Итак, Голова Генрих Карлович, чьё рождение, крещенье и учение в школе уже внесены в анналы некролога, поступил в медицинский университет с первой попытки, несмотря на то, что его родители не имели никакого отношения к медицине. Отец его был дорожным регулировщиком, а мать – секретарём местной ячейки международной ассоциации шпагоглотателей. Как они сошлись, Генрих никогда не спрашивал. Как не спрашивал и о том, почему его назвали Генрихом Карловичем, ведь отца его звали Фомой Юрьевичем, а мать – Апполинарией Митрофановной. Стало быть, никаких немцев в роду Головы ни по одной линии не было. Как не было Карлов. На все вопросы о том, кто его отец, которые Генрих осмелился задать матери только уже будучи совершеннолетним, она отвечала, что его отец и есть его отец.
– Как от Фомы Юрьевича мог получиться Генрих Карлович? – спрашивал у матери Генрих Карлович.
– Самым натуральным образом, – отвечала Апполинария Митрофановна, не вдаваясь, однако в подробности.
– Но отчество сына должно соответствовать имени отца, – продолжил щекотливую беседу Генрих Карлович.
– Это чистый воды формализм, – отрезала мать, – ты мой сын, и я имею право называть тебя так, как хочу.
– А отец? – спросил Генрих.
– Что отец? – не поняла сына мать.
– Как отец хотел, чтобы меня назвали?
– Какая разница чего он хотел? Он тебя не рожал, не ему и решать, как тебя называть, – отвечала Апполинария Митрофановна, впрочем, безо всякой агрессии.
– Ладно, – смирился с отстранением отца от процесса своего «называния» Генрих Карлович, – а как в ЗАГСе тебе разрешили не то отчество записать?

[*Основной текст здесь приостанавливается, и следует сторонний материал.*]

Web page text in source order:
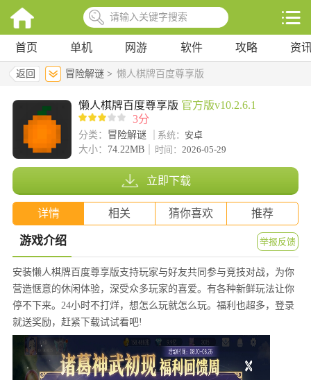
首页 单机 网游 软件 攻略 资
返回 冒险解谜 > 懒人棋牌百度尊享版
懒人棋牌百度尊享版 官方版v10.2.6.1
3分
分类： 冒险解谜 系统： 安卓
大小： 74.22MB 时间： 2026-05-29
立即下载
详情 相关 猜你喜欢 推荐
游戏介绍 举报反馈
安装懒人棋牌百度尊享版支持玩家与好友共同参与竞技对战，为你
营造惬意的休闲体验，深受众多玩家的喜爱。有各种新鲜玩法让你
停不下来。24小时不打烊，想怎么玩就怎么玩。福利也超多，登录
就送奖励，赶紧下载试试看吧!

Генрих с малолетства неоднократно заглядывал в своё свидетельство о рождении, чтобы убедиться, что отцом у него записан Фома Юрьевич Голова, а в графе «отчество» значится «Карлович». Видимых подчисток и исправлений в свидетельстве не было, что свидетельствовало о том, что оно подлинное, и в таком виде было выдано Голове Апполиинарии Митрофановне спустя месяц после рождения её единственного отпрыска. Как советский бюрократический аппарат мог допустить превращение сына Фомы в Карловича, для Генриха оставалось загадкой.
– Что значит «не то»? – спросила мать, и Генрих понял, что дальнейшие расспросы бесполезны.
Он на всякий случай, уже будучи студентом медуниверситета, организовал экспертизу своего сыновства, и наука подтвердила слова матери: Голова Генрих Карлович является сыном Головы Фомы Юрьевича и Головы Апполинарии Митрофановны. Это окончательно успокоило Генриха насчёт его ближайших родственных связей и заставило смириться с отчеством, за которое его в школе (и не только) дразнили «Карлой».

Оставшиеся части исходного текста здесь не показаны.